The ruling grade for Gitt's proposed route was 95 feet to the mile, or 1.8%.

=== Frederick and Pennsylvania Line Railroad ===
In 1867, Gitt located a route for the Frederick and Pennsylvania Line Railroad. Unlike the 1865 survey for the Western Maryland, Gitt made a fourteen-day reconnaissance in the field on horseback for the proposed road and did not supplement that information with instrumental surveys. The major feature of Gitt's proposed route was that from Woodsboro south into Frederick, it was located between the Woodsboro and Frederick Turnpike, now Maryland Route 194 and Israel creek. Aside from diverting in Walkersville, the road continued south along the eastern side of the turnpike, crossing over at the toll house and crossing the Monocacy just north of what is today Route 194 at Ceresville, Md. The first route south of Walkersville terminated opposite the Court House, at Church Street, in Frederick, Md. A second route started on the east-side and headed due north to Worman's mill and intercept the first line near the river crossing.

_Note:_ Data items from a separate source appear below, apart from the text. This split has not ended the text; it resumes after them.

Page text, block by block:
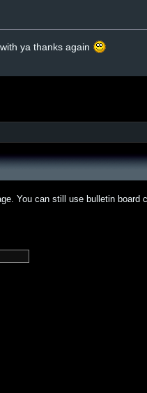
ya thanks again
You can still use bulletin board
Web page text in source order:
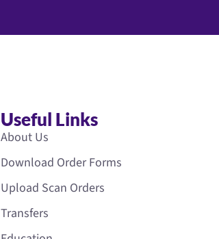
Useful Links
About Us
Download Order Forms
Upload Scan Orders
Transfers
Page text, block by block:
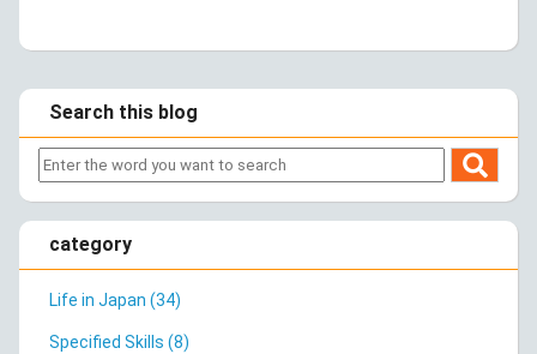
Search this blog
category
Life in Japan (34)
Specified Skills (8)

=== European and North American Railway ===
Gitt then briefly became chief engineer for the European and North American Railway from Bangor, Maine to New Brunswick, Canada for the extension from Saint John westward.

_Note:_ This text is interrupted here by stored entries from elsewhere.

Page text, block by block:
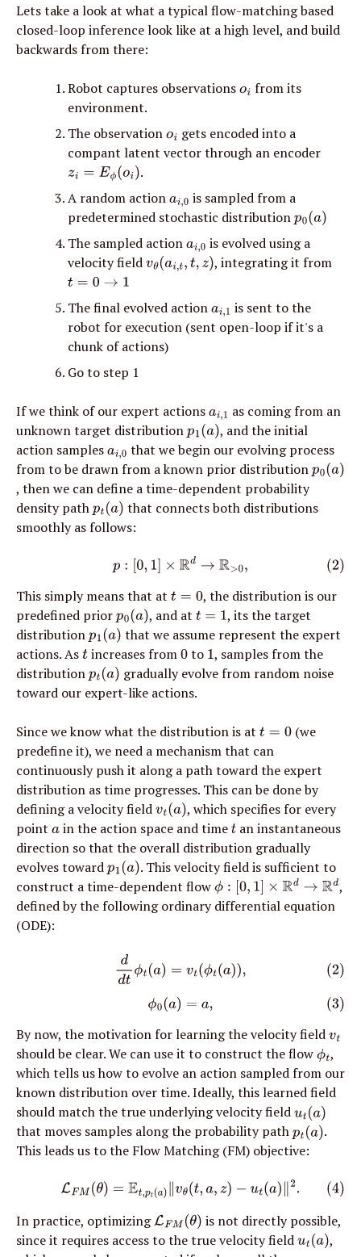
Lets take a look at what a typical flow-matching based
closed-loop inference look like at a high level, and build
backwards from there:
Robot captures observations oi from its
environment.
The observation oi gets encoded into a
compant latent vector through an encoder
zi=Eϕ (oi)
.
A random action ai,0 is sampled from a
predetermined stochastic distribution p0(a)
The sampled action ai,0 is evolved using a
velocity field vθ(ai,t,t,z) , integrating it from
t =0 → 1
The final evolved action ai,1 is sent to the
robot for execution (sent open-loop if it's a
chunk of actions)
Go to step 1
If we think of our expert actions ai,1 as coming from an
unknown target distribution p1(a), and the initial
action samples ai,0 that we begin our evolving process
from to be drawn from a known prior distribution p0(a)
, then we can define a time-dependent probability
density path pt(a) that connects both distributions
smoothly as follows:
(2)p: [0 1] ×Rd →R>0,
This simply means that at t =0
, the distribution is our
predefined prior p0(a), and at t =1
, its the target
distribution p1(a) that we assume represent the expert
actions. As t increases from 0 to 1, samples from the
distribution pt(a) gradually evolve from random noise
toward our expert-like actions.
Since we know what the distribution is at t =0
(we
predefine it), we need a mechanism that can
continuously push it along a path toward the expert
distribution as time progresses. This can be done by
defining a velocity field vt(a) , which specifies for every
point a in the action space and time t an instantaneous
direction so that the overall distribution gradually
evolves toward p1(a). This velocity field is sufficient to
construct a time-dependent flow ϕ: [0 ,1] ×R d→Rd
,
defined by the following ordinary differential equation
(ODE):
(2) ddtϕt (a) =v t(ϕ t(a)),
(3)ϕ0( a)= a,
By now, the motivation for learning the velocity field vt
should be clear. We can use it to construct the flow ϕt,
which tells us how to evolve an action sampled from our
known distribution over time. Ideally, this learned field
should match the true underlying velocity field ut(a)
that moves samples along the probability path pt(a).
This leads us to the Flow Matching (FM) objective:
(4)LFM (θ )=Et,pt a)∥vθ( t,a,z −ut(a)∥2
In practice, optimizing LFM(θ) is not directly possible,
since it requires access to the true velocity field ut(a) ,

=== Emmitsburg Railroad ===
In 1868, Gitt returned to survey and locate the newly incorporated Emmitsburg Railroad.

In 1882, Gitt surveyed possible routes for the Round Top Branch which was an extension of the Gettysburg and Harrisburg Railroad from the Gettysburg borough across the Gettysburg Battlefield to Round Top, Pennsylvania.

== Death ==
On January 22, 1901, Gitt died in New Oxford, Adams County, Pennsylvania and was buried at Mount Olivet Cemetery in Hanover with the rites of the Odd Fellows.

== Legacy ==
Gitt estimated that in his career, he had conducted 31 different railroad surveys for a total distance of over 300 miles in his career Gitt either surveyed or engineered most of the railroads constructed in Frederick and Carroll County, Maryland and Adams County, Pennsylvania in the 1855-1885 period with the exception of the Civil War.

Five years after his death, Gitt was eulogized in the same paper as a man of means and a civil engineer of some repute who was willing to fore-go his work at any time to offer gratuitous support for public education for as the editor put it, "if there was one thing Joseph Gitt loved above all else, it was to write for the papers."